Idee und Inspiration für die Raumteiler im zweiten Obergeschoss (sowie für die Teamwalls in den anderen Bürogeschossen) war der moderne Apothekerschrank zur Präsentation der Kosmetik-Produkte. In den Raumteiler-Regalen integriert sind jeweils eine Telefonbox, Sitznischen, Pflanzen, beschreibbare bzw. magnetische Glastafeln und ein beleuchteter Schminktisch. Je nach Anordnung der Elemente ergibt das eine eigentümliche Mischung aus vertrauter Privatheit und professionellem Drogerie-Flair.

Beim Activity Based Working geht es darum, den Mitarbeitern verschiedenartige Arbeitsorte anzubieten, damit sie je nach aktueller Tätigkeit den für sie am Besten geeigneten Platz auswählen können, erklärt Ohnmacht das Prinzip des ABW. „Anstatt multifunktional ist die Einrichtung hier also auf Tätigkeiten und individuelle Bedürfnisse zugeschnitten … Während durch Besprechungsbereiche die Interaktion der Mitarbeiter gefördert wird, dienen Rückzugsnischen im loungigen Bereich der spontanen Erholung“, sagt Ohnmacht. Moderne Bürolandschaften müssen unterschiedlichste Anforderungen erfüllen und Arbeitssituationen unterstützen.

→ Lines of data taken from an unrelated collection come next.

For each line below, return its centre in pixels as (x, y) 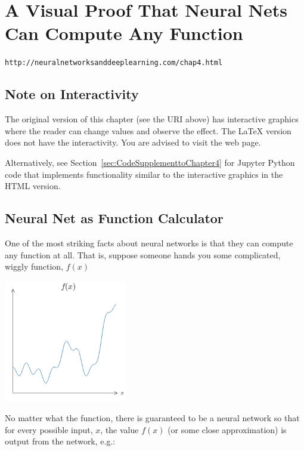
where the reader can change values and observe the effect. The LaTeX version (148, 130)
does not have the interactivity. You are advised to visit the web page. (133, 142)
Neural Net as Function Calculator (114, 218)
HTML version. (33, 186)
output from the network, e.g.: (60, 441)
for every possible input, (49, 429)
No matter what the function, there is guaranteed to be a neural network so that (152, 417)
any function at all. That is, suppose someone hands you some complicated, (143, 254)

Das Angebot, sich für bestimmte Tätigkeiten an einen anderen, eventuell angenehmeren Ort als den eigenen Schreibtisch zu begeben, muss von den Mitarbeitern auch angenommen werden. Erreicht wird dies durch attraktive Raumgestaltungen, die die Menschen geradezu verführen, einmal anderes auszuprobieren. ATP architekten ingenieure Innsbruck und die Abteilung D&R (Design und Research) haben mit den Büroflächen für die CURA COSMETICS GROUP ein attraktives, vielfältiges Arbeitsumfeld geschaffen, in dem zeitgemäße Arbeitsplatzkonzepte umgesetzt werden.

Integrale Planung mit BIM

Wie üblich setzte ATP auch bei diesem Projekt auf Integrale Planung unter Verwendung des Building Information Modeling (BIM). Durch die Erstellung dieses digitalen Gebäude-Zwillings war der Auftraggeber von Beginn an in die planerischen Vorgänge eingebunden. „Wir stellen unsere Kunden nicht vor ‚vollendete Tatsachen‘, sondern informieren über Vor- und Nachteile von Lösungsvarianten sowie über Kosten und alle Aspekte von Nachhaltigkeit und Energieeffizienz. Unsere transparente Kommunikation ist mitentscheidend für die Auftraggeber-Zufriedenheit“, betont Projektleiter Andreas Bause.